[[ DATA SUPPLIED, beginning ]]

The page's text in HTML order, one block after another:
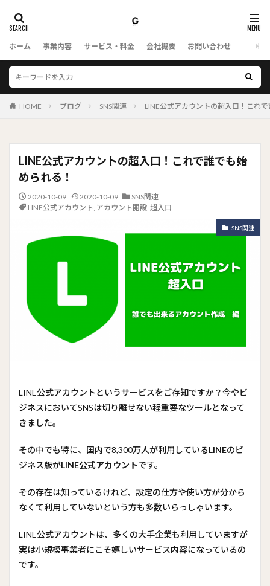
ホーム 事業内容 サービス・料金 会社概要 お問い合わせ
HOME ブログ SNS関連 LINE公式アカウントの超入口！これ
LINE公式アカウントの超入口！これで誰でも始
められる！
2020-10-09 2020-10-09
SNS関連
LINE公式アカウント, アカウント開設, 超入口
SNS関連
LINE公式アカウントというサービスをご存知ですか？今やビ
ジネスにおいてSNSは切り離せない程重要なツールとなって
きました。
その中でも特に、国内で8,300万人が利用しているLINEのビ
ジネス版がLINE公式アカウントです。
その存在は知っているけれど、設定の仕方や使い方が分から
なくて利用していないという方も多数いらっしゃいます。
LINE公式アカウントは、多くの大手企業も利用していますが
実は小規模事業者にこそ嬉しいサービス内容になっているの
です。
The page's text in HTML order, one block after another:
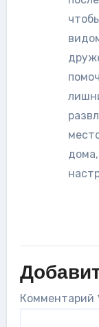
Комментарий

[[ DATA SUPPLIED, end ]]

- PROMPT: Word for word, print all of the data; skip the pictures.

- TASK RESULT:
The page's text in HTML order, one block after another:
ホーム 事業内容 サービス・料金 会社概要 お問い合わせ
HOME ブログ SNS関連 LINE公式アカウントの超入口！これ
LINE公式アカウントの超入口！これで誰でも始
められる！
2020-10-09 2020-10-09
SNS関連
LINE公式アカウント, アカウント開設, 超入口
SNS関連
LINE公式アカウントというサービスをご存知ですか？今やビ
ジネスにおいてSNSは切り離せない程重要なツールとなって
きました。
その中でも特に、国内で8,300万人が利用しているLINEのビ
ジネス版がLINE公式アカウントです。
その存在は知っているけれど、設定の仕方や使い方が分から
なくて利用していないという方も多数いらっしゃいます。
LINE公式アカウントは、多くの大手企業も利用していますが
実は小規模事業者にこそ嬉しいサービス内容になっているの
です。
The page's text in HTML order, one block after another:
Комментарий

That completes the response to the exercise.